"""
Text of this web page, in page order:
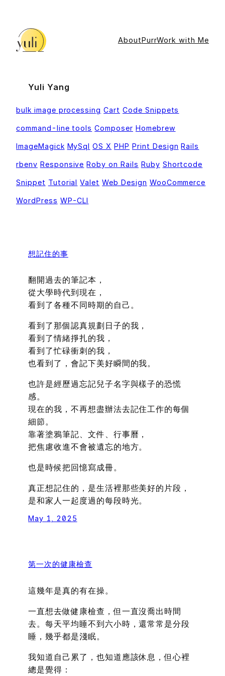
content
AboutPurrWork with Me
Yuli Yang
bulk image processing Cart Code Snippets
command-line tools Composer Homebrew
ImageMagick MySql OS X PHP Print Design Rails
rbenv Responsive Roby on Rails Ruby Shortcode
Snippet Tutorial Valet Web Design WooCommerce
WordPress WP-CLI
想記住的事
翻開過去的筆記本，
從大學時代到現在，
看到了各種不同時期的自己。
看到了那個認真規劃日子的我，
看到了情緒掙扎的我，
看到了忙碌衝刺的我，
也看到了，會記下美好瞬間的我。
也許是經歷過忘記兒子名字與樣子的恐慌
感。
現在的我，不再想盡辦法去記住工作的每個
細節。
靠著塗鴉筆記、文件、行事曆，
把焦慮收進不會被遺忘的地方。
也是時候把回憶寫成冊。
真正想記住的，是生活裡那些美好的片段，
是和家人一起度過的每段時光。
May 1, 2025
第一次的健康檢查
這幾年是真的有在操。
一直想去做健康檢查，但一直沒喬出時間
去。每天平均睡不到六小時，還常常是分段
睡，幾乎都是淺眠。
我知道自己累了，也知道應該休息，但心裡
總是覺得：
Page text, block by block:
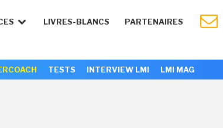
LIVRES-BLANCS PARTENAIRES
TESTS INTERVIEW LMI LMI MAG
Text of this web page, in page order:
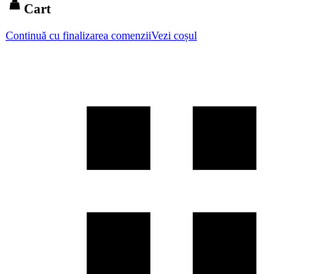
Cart
Continuă cu finalizarea comenziiVezi coșul
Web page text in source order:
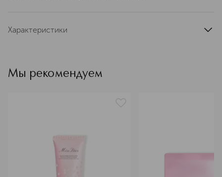
Характеристики
ноты сердца
Мы рекомендуем
"""
Copy each line of the records above that carries the word "Design".

Response to the exercise
ImageMagick MySql OS X PHP Print Design Rails
Snippet Tutorial Valet Web Design WooCommerce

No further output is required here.